**TASK PROMPT**
Scan the entries that follow and copy out every line containing "modular".
::: DATA FOR THIS TASK
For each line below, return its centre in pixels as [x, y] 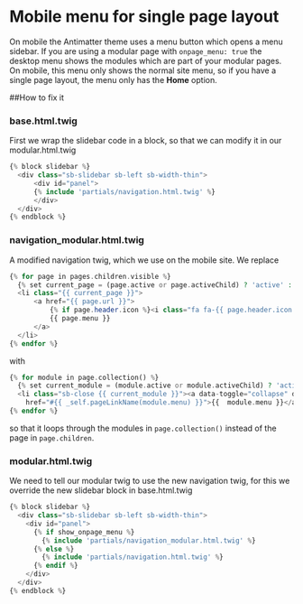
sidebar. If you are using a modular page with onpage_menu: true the [136, 51]
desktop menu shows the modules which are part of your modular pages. [146, 60]
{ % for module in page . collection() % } [84, 377]
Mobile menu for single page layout [144, 17]
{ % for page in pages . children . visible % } [90, 276]
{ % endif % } [55, 566]
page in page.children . [52, 437]
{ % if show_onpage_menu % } [84, 532]
::::::
**SOLUTION TO THIS TASK**
sidebar. If you are using a modular page with onpage_menu: true the [136, 51]
desktop menu shows the modules which are part of your modular pages. [146, 60]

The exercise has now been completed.